■ WHAT THE TASK ASKS
Where a line contains "probably want to modify this line: (43, 116)", start there and write out that line and each one after it, word for word, through the final line of the entries; add nothing else.

*** THE DATA

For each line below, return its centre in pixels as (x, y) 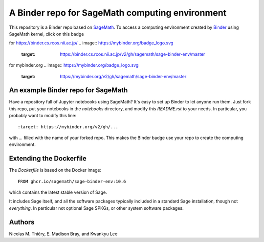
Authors (22, 222)
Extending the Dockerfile (48, 159)
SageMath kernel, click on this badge (46, 34)
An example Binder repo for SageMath (68, 90)
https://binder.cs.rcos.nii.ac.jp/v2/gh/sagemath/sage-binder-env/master (132, 54)
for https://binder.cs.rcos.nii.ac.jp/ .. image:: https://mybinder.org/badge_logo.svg (91, 43)
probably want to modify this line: (43, 116)
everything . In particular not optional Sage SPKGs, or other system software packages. (96, 208)

******

■ ANSWER SECTION
probably want to modify this line: (43, 116)
everything . In particular not optional Sage SPKGs, or other system software packages. (96, 208)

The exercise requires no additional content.